Thanks again to everyone for all the recent support, and @maths_505 for reposting another of my videos - he inspired me to start in the first place so am immensely grateful and a bit starstruck!
#maths #mathematics #integrals #MIT #recursion #problemsolving #whoknew #fascinating #functions #euler #funproblems #proofs #functions #physics #sums #series #limits #whiteboard #math505
I've found a very clean solution (imo) :
3f(x) = f(2x) 3 * int_0^1 f(x) dx = int_0^1 f(2x) dx
3 * 1 = int_0^1 f(2x) dx
u = 2x, du = 1/2 dx, bounds become 0 to 2
3 = 1/2 * int_0^2 f(u) du
6 = int_0^1 f(u) du + int_1^2 f(u) du
6 = 1 + I
Giving back I = 5.
That's great! Using the fact that 0 will not be scaled down at all by the u sub is so smart. Great solution.
Had the same idea lol, quite clean and elegant solution. I always love how math has several paths that can lead to the same solution.
yea this is the first thought that comes through my mind because there are 2x and x so I immidiately think about u-sub and it works
Nice solution!
Nice solution!
I think there's a much simpler way to, using King's property. We can write the given integral as int(0 to 1) f(1-x) dx and then write f(1-x) = f(2-2x)/3. Now letting u = 2-2x, and doing some arithmetic, we get int(0 to 2) f(u)du = 6, which gives that the req. integral evaluates to 5
That's so smart! Kings rule is so helpful with problems like this.
@@OscgrMaths Thanks😇😇
Got another way to do it:
Let d/dx F(x) = f(x)
Trying to differentiate F(2x) gives us 2f(2x) which is 6f(x)
And integrating back d/dx F(2x) = 6f(x) leads to F(2x) = 6F(x)
F(2*0) = F(0) = 6F(0) gives us that F(0) = 0
and the given integral gives us F(1) - F(0) = 1
which means F(1) = 1
Go back to the original integral which is equal to F(2) - F(1) = 6F(1) - F(1) = 5F(1) = 5
That's such a good approach, looking at F(x) and f(x) generally always leads to a good solution with problems like these.
@@OscgrMaths Thanks! Your solution is also excellent! It is difficult for one to think about a recursive solution.
I think that this has been most entertaining, refreshing and an original aproach. That was fun :-)
@@alphalunamare Thank you so much!! Really appreciate it.
I was about to write the same comment as mismis but I had to eat dinner. Nonetheless this method gives you more content the upload schedule is going crazy rn
GREGGGGGG
So elegant mate.
This is great, you’re an awesome teacher! Glad this was recommended to me
Thanks so much!! That means a lot, glad you enjoyed.
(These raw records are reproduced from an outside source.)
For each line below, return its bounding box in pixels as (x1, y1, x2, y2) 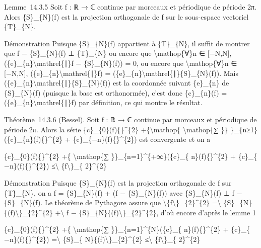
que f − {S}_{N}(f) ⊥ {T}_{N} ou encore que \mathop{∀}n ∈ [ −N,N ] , (4, 48, 232, 58)
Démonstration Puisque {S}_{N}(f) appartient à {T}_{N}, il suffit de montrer (4, 38, 250, 48)
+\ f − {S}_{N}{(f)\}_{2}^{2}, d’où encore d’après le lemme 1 (55, 207, 256, 217)
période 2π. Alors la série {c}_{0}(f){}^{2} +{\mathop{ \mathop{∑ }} (4, 124, 228, 134)
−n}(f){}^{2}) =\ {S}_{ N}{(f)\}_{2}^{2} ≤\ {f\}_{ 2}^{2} (4, 233, 201, 244)
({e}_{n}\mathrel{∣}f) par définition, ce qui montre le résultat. (4, 97, 203, 108)
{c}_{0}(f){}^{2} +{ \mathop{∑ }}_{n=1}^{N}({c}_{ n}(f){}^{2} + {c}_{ (4, 224, 250, 234)
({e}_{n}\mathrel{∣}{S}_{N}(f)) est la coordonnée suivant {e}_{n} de (4, 77, 229, 88)
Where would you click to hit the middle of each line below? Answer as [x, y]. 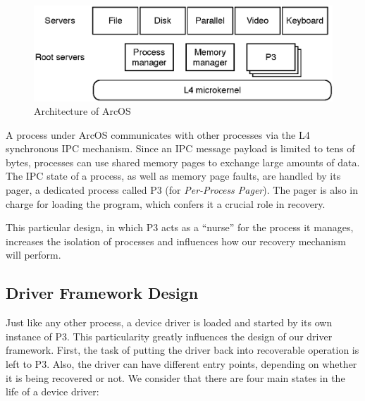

Would love a video on partial derivatives and what those integrals would look like.
Ive always wanted to understand maxwell's equations too.
What a clean solution, good job !
Thanks so much!
Great video!
Thanks so much! Glad you enjoyed.
amazing!
Thank you!
3:39 what you did with the u sub, really buttered my biscuit.
These videos are so good.
Thanks for the feedback!
Would be interesting to see the space of solutions of that functional equation. One could see that this equation is linear, because of that linear combination of solutions leads to another solution. You can check that if you plug f(x) = C*x^a, a = ln3/ln2 + 2pi*n/ln2 * n -> this leads to a family of solutions. One example would be f(x) = C*x^(ln3/ln2) * cos(2pi/ln2 * ln(x))
Actually, with change of variables: ln(x) = t * ln(2) and change of functions: f(2^t) = g(t) the equation would be:
3g(t) = g(t+1). It's almost like a periodic condition for Fourier series and all that stuff.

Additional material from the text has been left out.